● **What you are asked to do**
Copy every line of the entries that has the string "Starts" in it.

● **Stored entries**
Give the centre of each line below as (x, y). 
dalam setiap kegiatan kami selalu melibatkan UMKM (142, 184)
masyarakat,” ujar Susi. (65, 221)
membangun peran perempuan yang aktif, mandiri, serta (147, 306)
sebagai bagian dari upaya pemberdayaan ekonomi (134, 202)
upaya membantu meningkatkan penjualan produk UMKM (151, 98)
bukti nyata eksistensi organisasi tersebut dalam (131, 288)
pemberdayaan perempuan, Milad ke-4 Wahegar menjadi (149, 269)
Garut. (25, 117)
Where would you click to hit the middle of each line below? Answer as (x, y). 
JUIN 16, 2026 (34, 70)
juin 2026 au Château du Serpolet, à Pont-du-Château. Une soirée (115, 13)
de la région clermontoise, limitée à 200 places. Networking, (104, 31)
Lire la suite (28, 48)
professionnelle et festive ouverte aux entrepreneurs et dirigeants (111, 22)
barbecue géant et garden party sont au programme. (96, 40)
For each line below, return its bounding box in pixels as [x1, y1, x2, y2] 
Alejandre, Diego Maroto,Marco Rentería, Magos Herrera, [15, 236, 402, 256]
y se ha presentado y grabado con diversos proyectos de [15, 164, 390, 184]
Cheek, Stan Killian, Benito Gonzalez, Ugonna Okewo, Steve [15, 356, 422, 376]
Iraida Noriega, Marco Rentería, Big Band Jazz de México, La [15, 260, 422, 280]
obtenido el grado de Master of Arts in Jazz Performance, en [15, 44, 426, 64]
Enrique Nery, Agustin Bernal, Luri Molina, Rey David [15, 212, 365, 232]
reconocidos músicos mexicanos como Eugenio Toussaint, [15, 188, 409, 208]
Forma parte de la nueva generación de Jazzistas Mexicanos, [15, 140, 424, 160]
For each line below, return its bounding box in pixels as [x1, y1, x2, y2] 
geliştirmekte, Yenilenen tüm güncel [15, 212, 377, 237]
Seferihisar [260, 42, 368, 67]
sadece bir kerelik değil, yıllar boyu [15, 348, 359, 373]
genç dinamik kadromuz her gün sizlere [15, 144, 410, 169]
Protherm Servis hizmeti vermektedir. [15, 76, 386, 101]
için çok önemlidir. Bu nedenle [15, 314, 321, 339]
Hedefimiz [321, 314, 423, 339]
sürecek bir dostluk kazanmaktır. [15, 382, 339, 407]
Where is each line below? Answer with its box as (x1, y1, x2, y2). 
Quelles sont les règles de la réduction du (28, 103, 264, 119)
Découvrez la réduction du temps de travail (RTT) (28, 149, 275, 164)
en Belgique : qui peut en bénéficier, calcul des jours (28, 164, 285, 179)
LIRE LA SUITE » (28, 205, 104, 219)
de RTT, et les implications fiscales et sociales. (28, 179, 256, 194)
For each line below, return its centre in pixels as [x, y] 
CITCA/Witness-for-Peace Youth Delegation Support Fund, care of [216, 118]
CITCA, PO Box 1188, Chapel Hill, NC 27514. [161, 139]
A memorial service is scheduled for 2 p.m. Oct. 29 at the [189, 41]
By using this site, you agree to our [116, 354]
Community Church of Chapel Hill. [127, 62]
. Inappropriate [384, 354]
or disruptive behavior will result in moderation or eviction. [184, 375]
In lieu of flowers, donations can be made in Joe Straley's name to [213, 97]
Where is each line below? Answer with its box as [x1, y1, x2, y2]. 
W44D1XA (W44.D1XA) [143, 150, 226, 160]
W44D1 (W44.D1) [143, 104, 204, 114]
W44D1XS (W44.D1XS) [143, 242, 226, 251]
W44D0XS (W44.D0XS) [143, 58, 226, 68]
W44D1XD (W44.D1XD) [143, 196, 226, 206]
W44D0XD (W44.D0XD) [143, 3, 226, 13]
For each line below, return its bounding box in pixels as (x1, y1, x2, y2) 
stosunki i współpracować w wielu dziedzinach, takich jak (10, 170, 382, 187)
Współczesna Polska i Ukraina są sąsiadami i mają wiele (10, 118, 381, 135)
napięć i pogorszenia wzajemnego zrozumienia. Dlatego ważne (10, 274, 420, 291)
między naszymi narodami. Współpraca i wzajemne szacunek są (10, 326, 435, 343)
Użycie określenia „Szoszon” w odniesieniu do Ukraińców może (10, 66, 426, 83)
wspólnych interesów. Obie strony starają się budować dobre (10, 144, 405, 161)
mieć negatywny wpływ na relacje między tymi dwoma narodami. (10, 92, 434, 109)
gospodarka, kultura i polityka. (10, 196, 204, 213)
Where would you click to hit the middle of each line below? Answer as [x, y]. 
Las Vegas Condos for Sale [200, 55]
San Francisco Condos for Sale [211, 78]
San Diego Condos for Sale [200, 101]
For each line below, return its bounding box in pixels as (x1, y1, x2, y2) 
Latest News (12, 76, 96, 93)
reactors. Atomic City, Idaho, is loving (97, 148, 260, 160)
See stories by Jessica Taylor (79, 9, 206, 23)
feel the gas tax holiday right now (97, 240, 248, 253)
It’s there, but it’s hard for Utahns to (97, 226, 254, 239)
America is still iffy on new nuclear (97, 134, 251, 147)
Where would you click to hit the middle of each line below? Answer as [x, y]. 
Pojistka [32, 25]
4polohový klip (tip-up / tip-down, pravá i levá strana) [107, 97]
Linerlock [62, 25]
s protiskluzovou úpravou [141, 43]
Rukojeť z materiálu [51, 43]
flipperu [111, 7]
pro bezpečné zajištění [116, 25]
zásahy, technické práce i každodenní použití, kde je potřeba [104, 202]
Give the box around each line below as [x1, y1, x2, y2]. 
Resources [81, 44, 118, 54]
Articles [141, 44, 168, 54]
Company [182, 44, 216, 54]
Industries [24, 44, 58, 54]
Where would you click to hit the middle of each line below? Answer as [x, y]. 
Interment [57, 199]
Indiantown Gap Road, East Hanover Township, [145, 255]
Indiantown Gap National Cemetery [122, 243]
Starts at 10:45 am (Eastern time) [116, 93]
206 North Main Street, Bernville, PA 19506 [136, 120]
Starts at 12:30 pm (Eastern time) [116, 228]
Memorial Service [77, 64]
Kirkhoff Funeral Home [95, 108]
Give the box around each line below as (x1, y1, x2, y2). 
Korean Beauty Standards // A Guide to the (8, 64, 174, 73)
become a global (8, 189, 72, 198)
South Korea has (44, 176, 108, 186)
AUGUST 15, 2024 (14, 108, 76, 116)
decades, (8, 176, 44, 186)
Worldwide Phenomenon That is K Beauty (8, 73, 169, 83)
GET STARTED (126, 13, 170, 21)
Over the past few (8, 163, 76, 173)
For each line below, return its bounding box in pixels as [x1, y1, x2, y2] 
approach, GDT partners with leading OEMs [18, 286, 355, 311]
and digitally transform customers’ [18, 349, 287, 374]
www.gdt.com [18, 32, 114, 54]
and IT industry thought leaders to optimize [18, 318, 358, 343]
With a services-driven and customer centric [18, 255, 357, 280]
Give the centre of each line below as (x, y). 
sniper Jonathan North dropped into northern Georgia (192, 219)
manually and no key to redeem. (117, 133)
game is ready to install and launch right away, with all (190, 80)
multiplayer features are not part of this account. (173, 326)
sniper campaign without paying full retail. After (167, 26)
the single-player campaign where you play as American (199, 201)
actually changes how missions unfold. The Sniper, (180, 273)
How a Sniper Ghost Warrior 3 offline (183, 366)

● **Answer below**
Starts at 10:45 am (Eastern time) [116, 93]
Starts at 12:30 pm (Eastern time) [116, 228]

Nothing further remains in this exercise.